I have recently been told I am a bigot. Racial bigot. And of course the idea that I would be such a miserable creature is particularly gruesome for me and others due to my long and very vocal fight for gay equality, which is of course based in part upon fighting bigotry. that would make me a hypocrite as well, which actually is, I think worse. It is not an easily accomplished task to truthfully examine ones' own thinking, words and actions to determine the validity or not of such an accusation. In my temper at being accused of something I detest and do not believe myself to be I've lost someone from my life whom I cherish., and that is indeed the tragedy.
I recently posted a column on this blog which bemoaned my fate at being forced by mark's employer to take up residence in a middle class working neighborhood which is slowly being gentrified. I quite rudely and wrongly expressed my strong distaste for the "local color" and the "rat children" of the neighborhood. It was an unkind and uncharitable statement for which I apologized to the people who may have read the posting and immediately withdrew it from my blog.
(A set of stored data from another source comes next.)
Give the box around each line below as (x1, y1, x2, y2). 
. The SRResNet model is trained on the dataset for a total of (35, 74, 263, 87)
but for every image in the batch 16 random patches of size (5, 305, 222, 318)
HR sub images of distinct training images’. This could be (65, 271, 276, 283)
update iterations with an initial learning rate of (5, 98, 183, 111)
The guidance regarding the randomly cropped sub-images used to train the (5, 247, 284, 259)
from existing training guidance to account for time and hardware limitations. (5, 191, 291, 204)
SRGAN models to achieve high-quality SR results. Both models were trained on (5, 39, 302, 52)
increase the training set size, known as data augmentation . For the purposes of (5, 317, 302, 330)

I will leave to others to decide if I am the bigot I'm accused of being but I would like to defend myself. Oh, not for the unkind words. I suppose if that is the basis and only criteria for my judgement than I am indeed guilty.
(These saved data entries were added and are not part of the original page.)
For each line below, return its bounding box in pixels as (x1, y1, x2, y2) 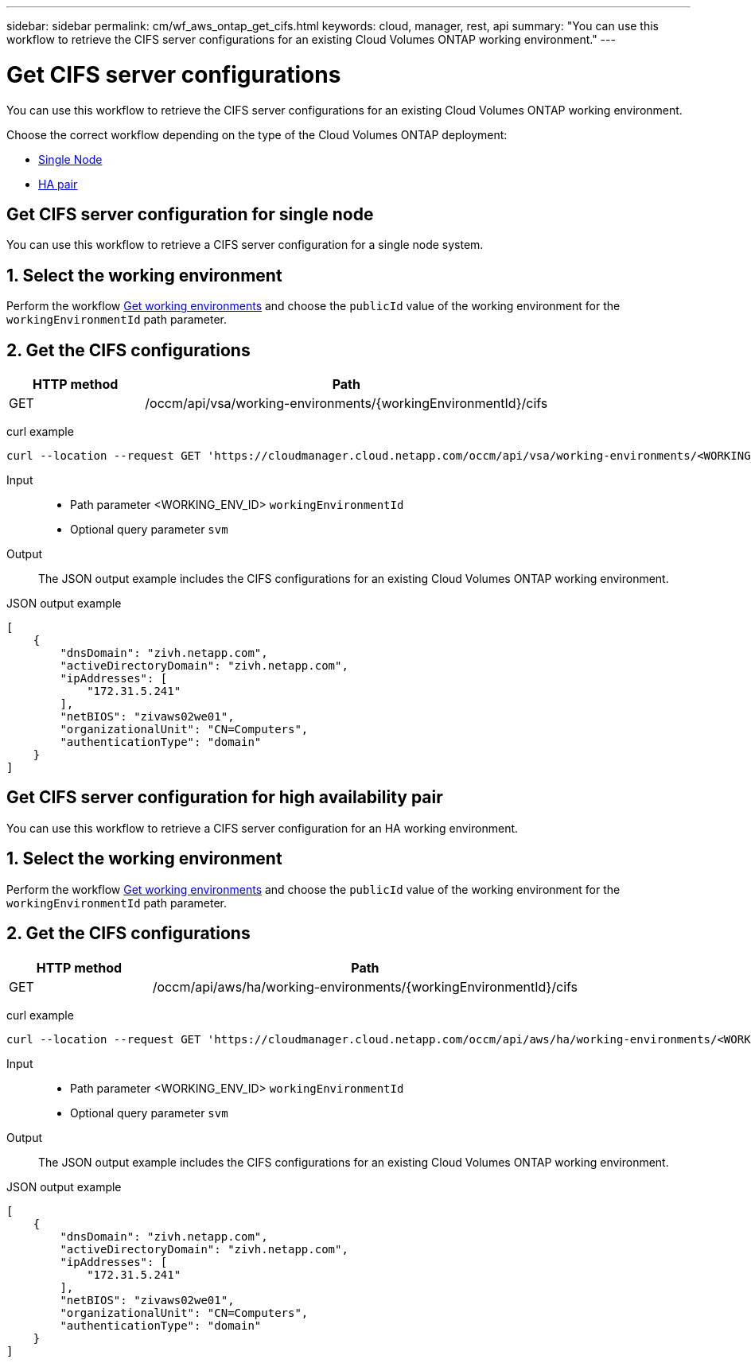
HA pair (38, 177, 78, 191)
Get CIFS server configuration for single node (6, 204, 374, 224)
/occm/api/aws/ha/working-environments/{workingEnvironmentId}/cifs (152, 978, 578, 995)
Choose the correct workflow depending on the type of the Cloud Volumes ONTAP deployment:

However, bigotry is not as simply defined or verified by an emotional outburst regarding a situation one does not like and of which one does not wish to be a participant, namely living in an economically challenged area with persons who do not share your own values and beliefs. I come from a working class family of very moderate means and I have no regret or shame of my past or my family. I do not, however, share the general values or beliefs of the rest of my family and I had and still have every wish to leave that world behind me - and for very good reason. I don't 'fit in'.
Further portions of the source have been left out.